Warwick Castle was one of many great castles that I have been to throughout Britain. The many centuries of long history, enduring architecture and the classic interior was both fascinating and astounding. Warwick Castle was founded by William the Conqueror in 1068, has ties to Henry VIII, and has seen nearly 1000 years of British history and tourism.
This medieval castle along the River Avon originated as a wooden fort, a motte and baily castle, built by William the Conqueror. By the 12th Century it was rebuilt in stone and had gradually been added to over the next centuries. With its fortified walls and towers, it was used as a stronghold until the 17th Century. This was about the time that the popularity of castles were in decline and no longer used as fortresses. Many existing ones had been abandoned or refitted into stately homes.
In 1604, Warwick Castle went from being a British stronghold to a country manor owned by Sir Fulke Greville, which was granted by King James I. For over two decades Greville reconstructed the castle into a comfortable country home with walks and gardens. In September 1629, Greville was stabbed and murdered by his man-servent and died a month later. The Watergate Tower of Warwick Castle, is said to be haunted by his ghost and is now known as “Ghost Tower”.

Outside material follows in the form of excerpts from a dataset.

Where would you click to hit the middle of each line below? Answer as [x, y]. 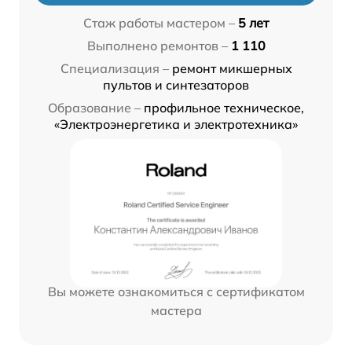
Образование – [94, 107]
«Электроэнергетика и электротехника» [176, 124]
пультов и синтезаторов [176, 84]
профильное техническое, [224, 107]
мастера [176, 310]
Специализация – [114, 68]
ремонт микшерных [232, 68]
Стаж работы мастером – [159, 22]
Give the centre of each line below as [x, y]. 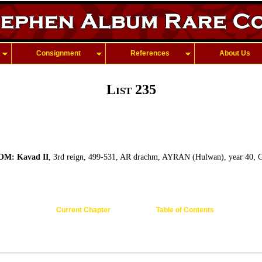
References [150, 53]
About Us [235, 53]
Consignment [58, 53]
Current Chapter [83, 210]
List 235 [131, 89]
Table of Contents [185, 210]
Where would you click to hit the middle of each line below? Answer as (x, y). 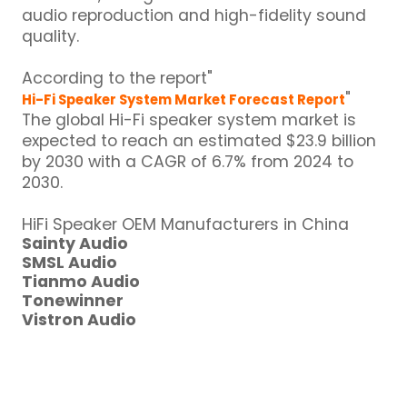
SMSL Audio (70, 262)
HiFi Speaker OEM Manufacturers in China (186, 223)
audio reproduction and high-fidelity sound (194, 15)
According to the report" (118, 77)
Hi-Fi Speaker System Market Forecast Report (184, 99)
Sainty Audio (75, 243)
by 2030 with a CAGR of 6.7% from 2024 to (188, 161)
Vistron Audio (79, 319)
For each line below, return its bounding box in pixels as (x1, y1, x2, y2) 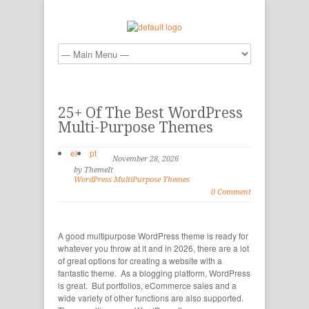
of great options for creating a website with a (58, 255, 222, 266)
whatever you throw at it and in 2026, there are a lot (58, 242, 249, 254)
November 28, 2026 (112, 154, 179, 163)
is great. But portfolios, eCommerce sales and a (58, 279, 237, 291)
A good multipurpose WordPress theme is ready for (58, 230, 248, 241)
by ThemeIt (74, 166, 113, 175)
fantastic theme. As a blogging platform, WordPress (58, 267, 250, 279)
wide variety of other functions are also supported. (58, 292, 246, 303)
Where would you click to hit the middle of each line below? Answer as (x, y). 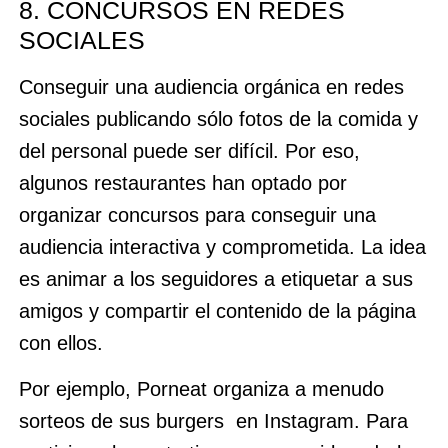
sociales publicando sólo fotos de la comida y (218, 118)
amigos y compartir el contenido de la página (217, 310)
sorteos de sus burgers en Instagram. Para (213, 421)
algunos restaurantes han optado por (182, 182)
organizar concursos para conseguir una (197, 214)
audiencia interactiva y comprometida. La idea (222, 246)
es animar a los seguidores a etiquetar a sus (215, 278)
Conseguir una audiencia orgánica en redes (211, 86)
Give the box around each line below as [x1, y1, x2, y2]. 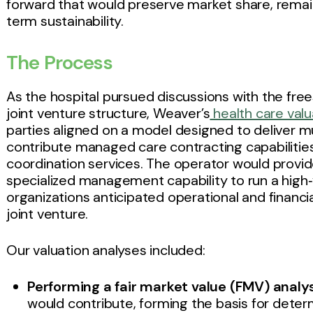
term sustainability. [6, 12, 124, 31]
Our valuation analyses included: [6, 241, 205, 260]
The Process [6, 50, 112, 76]
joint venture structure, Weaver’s [6, 104, 210, 123]
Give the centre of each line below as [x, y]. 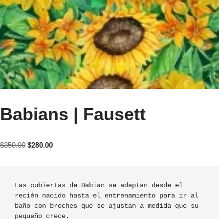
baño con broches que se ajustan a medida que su [107, 206]
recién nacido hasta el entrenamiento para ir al [107, 196]
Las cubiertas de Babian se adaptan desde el [99, 185]
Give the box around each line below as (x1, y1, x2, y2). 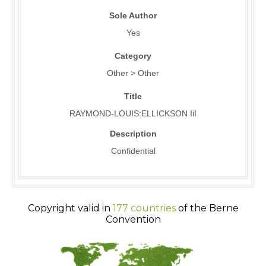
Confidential (110, 146, 156, 156)
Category (115, 51, 151, 61)
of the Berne (175, 202, 239, 214)
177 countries (112, 202, 176, 214)
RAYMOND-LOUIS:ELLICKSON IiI (69, 109, 197, 119)
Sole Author (109, 11, 157, 21)
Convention (105, 214, 161, 226)
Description (109, 129, 157, 139)
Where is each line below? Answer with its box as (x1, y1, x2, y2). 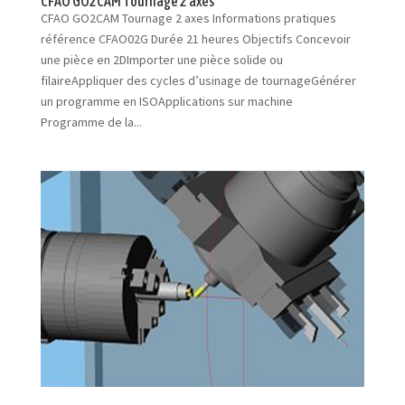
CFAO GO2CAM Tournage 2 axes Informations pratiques (40, 10, 336, 27)
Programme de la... (40, 114, 142, 131)
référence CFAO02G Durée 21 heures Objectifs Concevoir (40, 31, 351, 48)
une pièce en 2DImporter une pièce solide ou (40, 52, 283, 69)
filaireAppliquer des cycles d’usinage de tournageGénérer (40, 72, 356, 89)
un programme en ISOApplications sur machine (40, 93, 298, 110)
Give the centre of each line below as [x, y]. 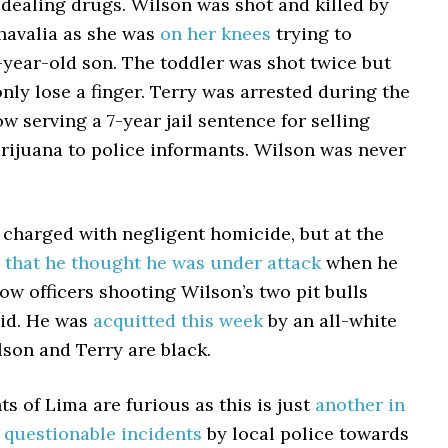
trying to [311, 33]
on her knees [215, 33]
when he [359, 262]
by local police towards [305, 433]
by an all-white [330, 320]
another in [360, 404]
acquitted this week [178, 320]
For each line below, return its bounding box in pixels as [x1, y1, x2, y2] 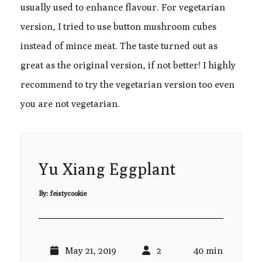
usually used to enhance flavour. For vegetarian [20, 2, 225, 13]
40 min [193, 245, 223, 257]
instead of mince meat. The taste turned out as [20, 40, 218, 52]
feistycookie [49, 189, 87, 198]
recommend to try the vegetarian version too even [20, 79, 235, 91]
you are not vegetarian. [20, 98, 120, 110]
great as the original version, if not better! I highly [20, 60, 236, 71]
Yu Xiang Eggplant [38, 159, 176, 179]
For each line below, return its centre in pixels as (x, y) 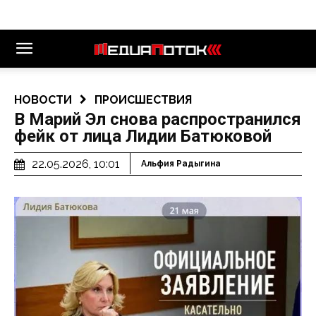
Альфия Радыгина (181, 164)
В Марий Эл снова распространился (158, 119)
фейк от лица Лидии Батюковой (143, 136)
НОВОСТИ (43, 100)
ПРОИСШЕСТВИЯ (143, 100)
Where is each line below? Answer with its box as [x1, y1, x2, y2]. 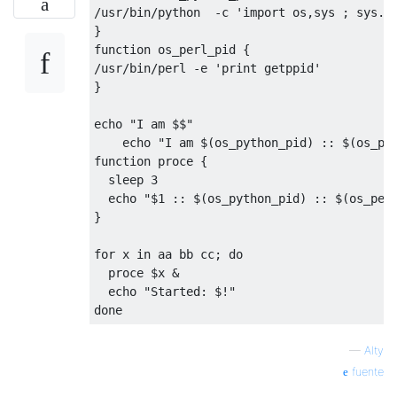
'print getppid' [214, 61, 321, 75]
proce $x [94, 266, 172, 280]
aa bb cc [151, 247, 214, 261]
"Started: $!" [144, 284, 236, 299]
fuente [348, 365, 384, 378]
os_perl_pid [151, 43, 243, 57]
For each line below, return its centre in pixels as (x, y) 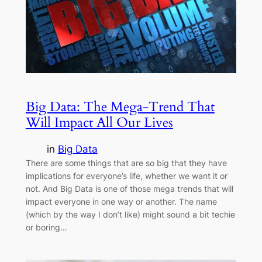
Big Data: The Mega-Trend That (120, 106)
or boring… (46, 227)
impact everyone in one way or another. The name (121, 202)
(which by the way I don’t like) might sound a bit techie (130, 215)
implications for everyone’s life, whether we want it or (126, 176)
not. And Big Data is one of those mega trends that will (129, 189)
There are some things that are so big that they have (126, 163)
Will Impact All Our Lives (99, 122)
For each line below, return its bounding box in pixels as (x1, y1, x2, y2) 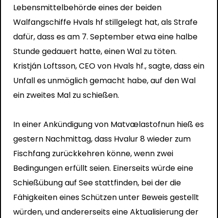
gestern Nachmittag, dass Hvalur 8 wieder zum (13, 133, 191, 145)
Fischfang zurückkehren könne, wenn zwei (13, 147, 173, 159)
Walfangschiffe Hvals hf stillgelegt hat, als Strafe (13, 16, 198, 28)
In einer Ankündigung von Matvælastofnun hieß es (13, 118, 204, 130)
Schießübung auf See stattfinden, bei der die (13, 177, 181, 188)
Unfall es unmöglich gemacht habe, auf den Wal (13, 74, 196, 86)
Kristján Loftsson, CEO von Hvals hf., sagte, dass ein (13, 60, 204, 72)
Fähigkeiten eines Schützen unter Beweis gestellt (13, 191, 199, 203)
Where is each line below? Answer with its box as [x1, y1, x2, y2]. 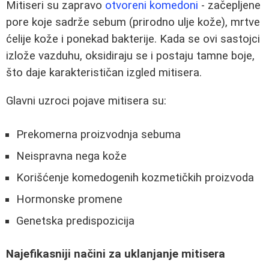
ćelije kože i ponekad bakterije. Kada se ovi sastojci [6, 32, 260, 46]
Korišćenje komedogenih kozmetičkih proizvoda [16, 171, 254, 185]
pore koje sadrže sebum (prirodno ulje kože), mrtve [6, 16, 260, 29]
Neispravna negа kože [16, 150, 127, 163]
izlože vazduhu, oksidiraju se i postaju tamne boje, [6, 49, 255, 62]
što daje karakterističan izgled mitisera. [6, 66, 202, 79]
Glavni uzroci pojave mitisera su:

Warwick Castle and Tourism has gone hand in hand since the late 1600s. In the 1800s the estate grew significantly as a place for tourists when Queen Victoria had visited the castle during celebrations in 1858. By 1885, repeating visitors became such a nuisance that the Earl had closed the castle to visitors. This caused confusion in the local town especially for foreign tourists. Then in 1900, Warwick Castle re-opened to take visitors on guided tours and over the last century, until now, it had changed hands for tourism sake.
Tourism at Warwick Castle, like many other castles and palaces in England needed the visitors in order to maintain the costs, so they would not be abandoned. Warwick became very successful as a major tourist site that by 1936 the famous English Journalist, Arthur Mee, said “these walls have seen something of the splendor of every generation of our (English) story”, with rooms “rich in treasure beyond the dreams of avarice” but also that “their rooms are open to all who will”.

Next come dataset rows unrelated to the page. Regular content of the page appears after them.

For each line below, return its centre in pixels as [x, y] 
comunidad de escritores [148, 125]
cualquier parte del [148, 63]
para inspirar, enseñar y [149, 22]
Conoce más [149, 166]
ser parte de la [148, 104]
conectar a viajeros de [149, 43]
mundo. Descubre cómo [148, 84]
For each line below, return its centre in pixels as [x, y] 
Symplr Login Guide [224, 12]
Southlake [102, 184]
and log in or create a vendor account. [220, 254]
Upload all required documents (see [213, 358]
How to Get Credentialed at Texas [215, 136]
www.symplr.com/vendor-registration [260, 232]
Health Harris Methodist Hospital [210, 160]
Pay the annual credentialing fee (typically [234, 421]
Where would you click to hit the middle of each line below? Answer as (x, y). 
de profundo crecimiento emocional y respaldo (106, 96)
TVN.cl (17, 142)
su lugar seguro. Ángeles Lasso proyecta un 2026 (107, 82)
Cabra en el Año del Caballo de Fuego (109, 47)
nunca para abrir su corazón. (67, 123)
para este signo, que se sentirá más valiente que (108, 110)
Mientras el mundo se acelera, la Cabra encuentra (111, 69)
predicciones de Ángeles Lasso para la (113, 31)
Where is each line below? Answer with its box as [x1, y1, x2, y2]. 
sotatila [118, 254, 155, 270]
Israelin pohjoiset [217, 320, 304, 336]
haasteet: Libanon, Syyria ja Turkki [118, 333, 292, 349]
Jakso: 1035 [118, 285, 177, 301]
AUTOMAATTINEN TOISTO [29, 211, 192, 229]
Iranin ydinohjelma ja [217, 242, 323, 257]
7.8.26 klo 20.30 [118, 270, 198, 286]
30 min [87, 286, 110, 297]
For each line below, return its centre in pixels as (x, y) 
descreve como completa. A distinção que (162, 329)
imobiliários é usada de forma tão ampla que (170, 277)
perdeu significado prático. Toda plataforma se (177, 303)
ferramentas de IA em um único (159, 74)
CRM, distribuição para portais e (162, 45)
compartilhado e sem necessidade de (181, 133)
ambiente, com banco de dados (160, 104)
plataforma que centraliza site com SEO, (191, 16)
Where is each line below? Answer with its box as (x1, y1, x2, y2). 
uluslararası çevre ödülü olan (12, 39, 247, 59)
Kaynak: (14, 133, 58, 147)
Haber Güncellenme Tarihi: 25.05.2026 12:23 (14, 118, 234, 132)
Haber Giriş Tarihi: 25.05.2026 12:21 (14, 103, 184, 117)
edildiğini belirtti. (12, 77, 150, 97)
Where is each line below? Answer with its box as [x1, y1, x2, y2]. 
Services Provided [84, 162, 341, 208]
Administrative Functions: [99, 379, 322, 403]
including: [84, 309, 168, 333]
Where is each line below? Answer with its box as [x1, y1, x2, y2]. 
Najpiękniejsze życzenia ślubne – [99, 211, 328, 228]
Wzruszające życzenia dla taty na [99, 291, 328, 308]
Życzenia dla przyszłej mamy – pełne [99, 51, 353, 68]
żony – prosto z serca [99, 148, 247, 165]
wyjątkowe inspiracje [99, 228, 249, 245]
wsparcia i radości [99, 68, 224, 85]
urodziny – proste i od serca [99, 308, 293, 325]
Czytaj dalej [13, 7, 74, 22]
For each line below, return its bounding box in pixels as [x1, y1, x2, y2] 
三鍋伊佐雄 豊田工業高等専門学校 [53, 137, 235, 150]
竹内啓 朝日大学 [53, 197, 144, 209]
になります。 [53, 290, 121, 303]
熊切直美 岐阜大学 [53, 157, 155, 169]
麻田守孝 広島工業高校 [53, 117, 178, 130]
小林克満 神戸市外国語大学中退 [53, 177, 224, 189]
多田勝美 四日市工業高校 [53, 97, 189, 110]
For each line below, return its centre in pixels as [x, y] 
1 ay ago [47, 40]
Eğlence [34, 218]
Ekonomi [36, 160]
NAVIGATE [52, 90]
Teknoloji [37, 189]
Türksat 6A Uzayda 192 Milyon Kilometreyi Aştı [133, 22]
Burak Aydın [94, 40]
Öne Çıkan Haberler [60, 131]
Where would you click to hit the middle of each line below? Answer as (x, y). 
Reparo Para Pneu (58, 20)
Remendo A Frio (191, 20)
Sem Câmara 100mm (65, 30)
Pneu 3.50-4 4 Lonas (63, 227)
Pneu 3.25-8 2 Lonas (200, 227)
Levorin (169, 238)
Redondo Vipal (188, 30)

Many of the rooms are galleries in their own right, housing luxurious furnishings, works of art, as well as a magnificent armoury. The castle’s armoury has been regarded as the next greatest after the one inside the Tower of London. I will say that the armoury at Warwick Castle was impressive, especially the display of life size horses and military wearing full medieval armour.
I found Warwick Castle to be one the best fortresses turned into a home that I have seen. The interior was a time capsule, brimming with furnishings of an elegant era that has gone by. The ground’s landscaping was beautiful and the view from the River Avon was inspiring. Warwick Castle today has become a very family oriented venue with events, shows and a playground.
To me the evolution of a place or space has always been fascinating and Warwick Castle is just that. From starting off as a fortress built by William the Conqueror into a lively castle filled with families and tourists, it has been a century worth of adapting to keep Warwick Castle alive within the modern day.